Go through the data and copy each line that holds "method".

◆ ◆ ◆ ◆

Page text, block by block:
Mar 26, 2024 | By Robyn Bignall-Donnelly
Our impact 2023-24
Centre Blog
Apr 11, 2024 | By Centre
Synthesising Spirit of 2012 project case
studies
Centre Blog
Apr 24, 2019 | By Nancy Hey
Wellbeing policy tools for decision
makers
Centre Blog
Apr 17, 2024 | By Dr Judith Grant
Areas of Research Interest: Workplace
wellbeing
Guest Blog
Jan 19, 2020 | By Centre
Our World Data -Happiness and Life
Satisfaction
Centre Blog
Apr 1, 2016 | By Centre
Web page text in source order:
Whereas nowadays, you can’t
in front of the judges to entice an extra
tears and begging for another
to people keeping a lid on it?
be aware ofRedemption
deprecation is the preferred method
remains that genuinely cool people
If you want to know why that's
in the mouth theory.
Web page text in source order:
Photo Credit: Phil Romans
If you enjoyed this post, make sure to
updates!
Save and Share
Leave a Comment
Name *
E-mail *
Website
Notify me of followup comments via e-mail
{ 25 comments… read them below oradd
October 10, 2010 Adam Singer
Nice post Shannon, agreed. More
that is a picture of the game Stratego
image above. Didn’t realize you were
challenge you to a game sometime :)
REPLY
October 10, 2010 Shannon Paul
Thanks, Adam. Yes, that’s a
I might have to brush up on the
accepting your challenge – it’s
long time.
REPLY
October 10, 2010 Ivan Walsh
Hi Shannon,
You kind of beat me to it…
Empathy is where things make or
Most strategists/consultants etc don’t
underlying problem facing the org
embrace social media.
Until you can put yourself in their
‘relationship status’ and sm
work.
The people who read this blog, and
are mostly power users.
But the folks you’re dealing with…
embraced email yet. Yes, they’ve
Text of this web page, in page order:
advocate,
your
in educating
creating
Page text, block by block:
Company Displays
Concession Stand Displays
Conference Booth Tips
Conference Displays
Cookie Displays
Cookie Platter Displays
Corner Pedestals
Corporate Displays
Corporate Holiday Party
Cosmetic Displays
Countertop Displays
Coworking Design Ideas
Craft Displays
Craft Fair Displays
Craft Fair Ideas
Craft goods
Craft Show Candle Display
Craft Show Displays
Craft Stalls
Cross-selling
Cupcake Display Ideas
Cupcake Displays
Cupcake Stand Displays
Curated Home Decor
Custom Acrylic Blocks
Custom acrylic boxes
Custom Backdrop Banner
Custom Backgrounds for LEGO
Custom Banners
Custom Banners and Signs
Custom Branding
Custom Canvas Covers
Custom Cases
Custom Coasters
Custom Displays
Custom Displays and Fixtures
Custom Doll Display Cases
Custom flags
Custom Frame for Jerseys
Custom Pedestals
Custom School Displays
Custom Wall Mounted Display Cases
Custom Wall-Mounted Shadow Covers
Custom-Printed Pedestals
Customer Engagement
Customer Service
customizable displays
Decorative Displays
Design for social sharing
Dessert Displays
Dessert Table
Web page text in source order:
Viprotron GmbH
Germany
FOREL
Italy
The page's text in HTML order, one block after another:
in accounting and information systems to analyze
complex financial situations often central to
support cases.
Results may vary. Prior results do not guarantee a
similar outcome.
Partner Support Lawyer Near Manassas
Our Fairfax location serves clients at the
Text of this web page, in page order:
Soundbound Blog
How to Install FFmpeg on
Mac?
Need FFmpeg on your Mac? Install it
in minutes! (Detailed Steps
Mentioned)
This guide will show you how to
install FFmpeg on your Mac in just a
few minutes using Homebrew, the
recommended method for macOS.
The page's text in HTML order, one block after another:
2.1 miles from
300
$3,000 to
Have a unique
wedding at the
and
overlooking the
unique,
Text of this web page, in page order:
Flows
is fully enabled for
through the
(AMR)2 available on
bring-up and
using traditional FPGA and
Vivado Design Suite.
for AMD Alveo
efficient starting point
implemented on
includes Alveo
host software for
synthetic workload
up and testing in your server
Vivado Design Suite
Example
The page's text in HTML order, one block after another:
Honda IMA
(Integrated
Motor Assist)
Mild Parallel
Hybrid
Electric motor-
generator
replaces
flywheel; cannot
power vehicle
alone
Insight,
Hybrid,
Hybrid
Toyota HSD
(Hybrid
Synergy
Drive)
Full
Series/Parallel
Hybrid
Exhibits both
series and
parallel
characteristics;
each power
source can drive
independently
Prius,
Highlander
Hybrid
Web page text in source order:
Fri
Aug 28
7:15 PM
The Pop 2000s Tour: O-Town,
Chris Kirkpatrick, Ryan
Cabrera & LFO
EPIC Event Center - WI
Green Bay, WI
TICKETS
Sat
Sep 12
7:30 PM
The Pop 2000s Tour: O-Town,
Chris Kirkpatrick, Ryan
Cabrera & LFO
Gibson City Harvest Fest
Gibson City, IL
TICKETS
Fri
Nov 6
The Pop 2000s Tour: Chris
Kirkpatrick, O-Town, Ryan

◆ ◆ ◆ ◆

Finished exercise >>
deprecation is the preferred method
recommended method for macOS.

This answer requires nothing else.